Equating the obtained polynomial to zero ах2+bx+C =0, you get a quadratic equation, the roots of which and will be the solution to the original cubic equation, i.e. x₂' ₃ ơ=(-b±√(b^2-4ac))/2a

Note

In the first stage equation, namely, finding the root of equation by the method of selection, we should not forget about the whole negative numbers, which can also be a solution of the equation.
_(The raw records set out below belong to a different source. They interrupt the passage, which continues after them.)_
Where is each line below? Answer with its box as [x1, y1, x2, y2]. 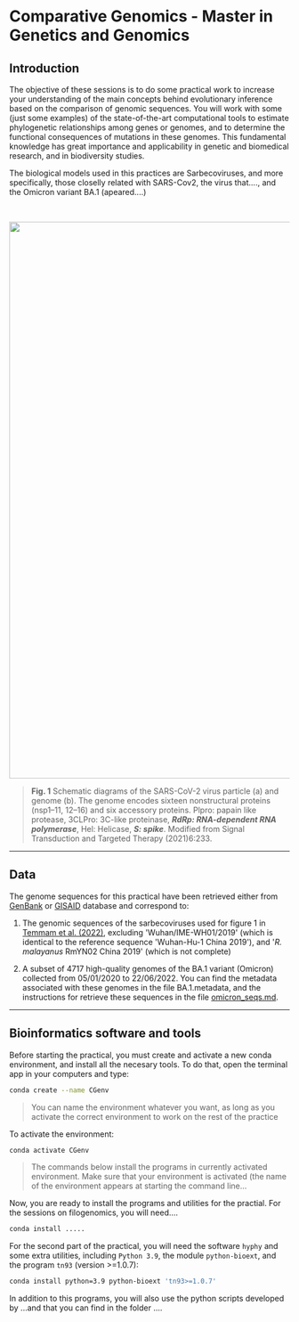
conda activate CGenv [9, 1146, 90, 1155]
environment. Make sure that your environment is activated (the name [30, 1171, 287, 1182]
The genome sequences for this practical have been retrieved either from [9, 891, 279, 902]
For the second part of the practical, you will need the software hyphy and [9, 1241, 279, 1252]
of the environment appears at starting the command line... [30, 1180, 247, 1191]
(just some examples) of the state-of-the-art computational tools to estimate [9, 113, 289, 123]
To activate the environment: [9, 1129, 114, 1139]
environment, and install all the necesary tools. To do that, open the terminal [9, 1058, 288, 1070]
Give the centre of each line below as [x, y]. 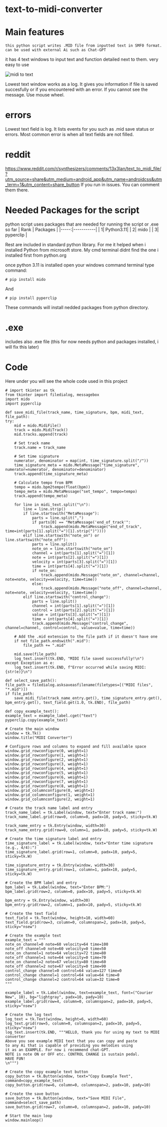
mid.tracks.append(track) [41, 434]
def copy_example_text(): [32, 711]
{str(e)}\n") [19, 672]
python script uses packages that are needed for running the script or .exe [82, 224]
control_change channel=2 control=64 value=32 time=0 [62, 979]
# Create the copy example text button [47, 1072]
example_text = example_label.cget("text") [51, 715]
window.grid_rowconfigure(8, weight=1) [47, 786]
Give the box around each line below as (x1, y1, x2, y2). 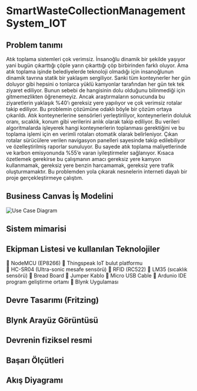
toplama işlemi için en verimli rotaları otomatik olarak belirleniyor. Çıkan (6, 131, 178, 138)
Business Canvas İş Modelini (6, 191, 113, 201)
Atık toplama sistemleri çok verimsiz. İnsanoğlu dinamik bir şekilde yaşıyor (6, 56, 186, 62)
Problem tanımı (6, 40, 63, 50)
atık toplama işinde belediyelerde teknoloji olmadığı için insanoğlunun (6, 68, 174, 75)
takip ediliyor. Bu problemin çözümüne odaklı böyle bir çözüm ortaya (6, 106, 172, 112)
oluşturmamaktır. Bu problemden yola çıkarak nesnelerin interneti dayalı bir (6, 168, 188, 175)
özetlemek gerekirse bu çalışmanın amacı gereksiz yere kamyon (6, 156, 161, 162)
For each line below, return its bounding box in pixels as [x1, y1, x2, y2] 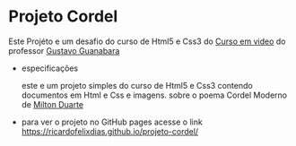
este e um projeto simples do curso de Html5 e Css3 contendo [21, 80, 253, 90]
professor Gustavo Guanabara [8, 45, 120, 56]
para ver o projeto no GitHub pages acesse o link [21, 116, 203, 127]
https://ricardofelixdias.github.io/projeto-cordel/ [21, 125, 199, 136]
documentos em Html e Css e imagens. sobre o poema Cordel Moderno [21, 90, 288, 100]
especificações [21, 63, 78, 73]
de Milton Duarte [21, 99, 84, 109]
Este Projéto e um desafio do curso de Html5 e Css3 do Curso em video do [8, 36, 286, 47]
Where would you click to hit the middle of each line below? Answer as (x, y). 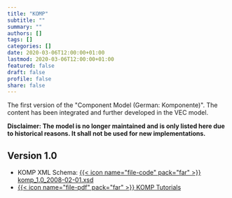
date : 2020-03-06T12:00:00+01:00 (56, 53)
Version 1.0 (32, 156)
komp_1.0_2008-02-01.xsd (55, 180)
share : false (26, 85)
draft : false (26, 72)
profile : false (29, 79)
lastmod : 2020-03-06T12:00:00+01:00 (61, 59)
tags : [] (20, 40)
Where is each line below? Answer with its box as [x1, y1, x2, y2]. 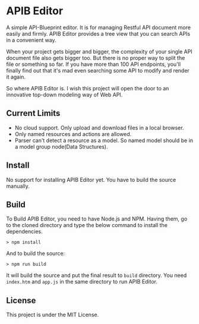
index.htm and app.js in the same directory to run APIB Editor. [6, 278, 158, 285]
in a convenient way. [6, 36, 56, 43]
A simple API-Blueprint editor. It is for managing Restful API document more [6, 24, 191, 31]
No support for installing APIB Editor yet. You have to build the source [6, 176, 176, 183]
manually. [6, 183, 30, 190]
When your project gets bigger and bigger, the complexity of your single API [6, 48, 192, 55]
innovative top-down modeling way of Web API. [6, 91, 123, 98]
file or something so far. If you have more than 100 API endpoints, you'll [6, 61, 181, 68]

# Advice 4 : How to solve equation with a cube

For the solution of cubic equations developed by several mathematical methods. The method of substitution or replacement of cube auxiliary variable, and a number of iterative methods, in particular Newton's method. But the classical solution of the cubic

**equation**is expressed in the use of the formulas of vieta and Cardano. The method of vieta-Cardano is based on the use of the formula of the cube of the sum of the coefficients and is applicable for any kind of cubic**equation**. To search for the roots**of the equation**, the entry must be represented in the form: x3+a*x2+b*x+c=0 where a is not zero.Instruction

1

Make a note of the original cubic equation in the form: x3+a*x2+b*x+c=0. To do this, all the coefficients

**of the equation**divide by the first coefficient with a multiplier of x3 so that it became equal to one.2

Based on the algorithm of the method of vieta, cardan, calculate the values of R and Q according to the respective formulae: Q =(a2-3b)/9, R=(2a3-9ab+27c)/54. Moreover, the coefficients a, b and C are the coefficients of the given

**equation**.3

Compare the obtained values of R and Q. If it is the expression Q3 >R2 , therefore, in the initial equation there are 3 real roots. Calculate them by the formulas of vieta.

4

When Q3 values <= R2 , the solution is one real root x1 and two complex conjugate roots. To define them we need to find intermediate values A and B. Calculate their formulas Cardano.

5

Find the first valid root by the formula x1=(B + A) a/3. For different values of A and b define the complex conjugate roots of the cubic

**equation**by appropriate formulas.6

If the values of A and b was equal, conjugate roots, degenerate in the second real root of the original

**equation**. This is the case when a valid root turns two. Calculate second real root by the formula x2=-A-A/3.